_WHAT NEEDS TO BE DONE:_
After locating the line that contains "Contactanos (125, 47, 189, 62)" in the following entries, reproduce it and each later line exactly, including the last.

_DATA TO USE:_
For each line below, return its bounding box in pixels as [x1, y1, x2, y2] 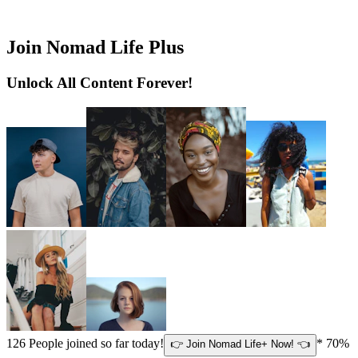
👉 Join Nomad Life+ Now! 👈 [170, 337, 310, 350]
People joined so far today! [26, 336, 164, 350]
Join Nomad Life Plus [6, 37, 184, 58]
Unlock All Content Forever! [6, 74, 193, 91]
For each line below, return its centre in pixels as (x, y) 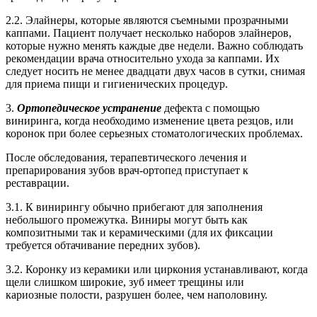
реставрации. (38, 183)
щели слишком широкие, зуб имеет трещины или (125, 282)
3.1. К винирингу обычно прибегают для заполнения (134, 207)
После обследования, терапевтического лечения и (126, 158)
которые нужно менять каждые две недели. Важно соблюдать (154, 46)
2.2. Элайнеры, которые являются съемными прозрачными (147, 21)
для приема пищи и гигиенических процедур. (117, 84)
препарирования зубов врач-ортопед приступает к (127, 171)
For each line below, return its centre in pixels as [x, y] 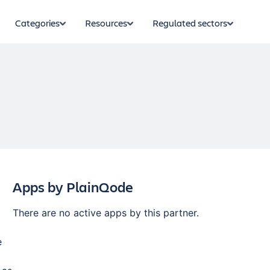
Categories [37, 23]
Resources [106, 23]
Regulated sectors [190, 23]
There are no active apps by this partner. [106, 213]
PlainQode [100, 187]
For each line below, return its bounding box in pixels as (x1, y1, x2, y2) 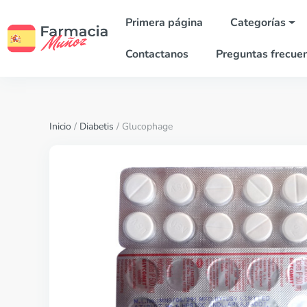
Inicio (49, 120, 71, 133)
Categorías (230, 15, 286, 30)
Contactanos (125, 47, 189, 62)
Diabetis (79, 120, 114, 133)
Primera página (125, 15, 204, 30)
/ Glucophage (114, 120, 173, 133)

_SOLUTION TO THE PROBLEM:_
Contactanos (125, 47, 189, 62)
Diabetis (79, 120, 114, 133)
Primera página (125, 15, 204, 30)
/ Glucophage (114, 120, 173, 133)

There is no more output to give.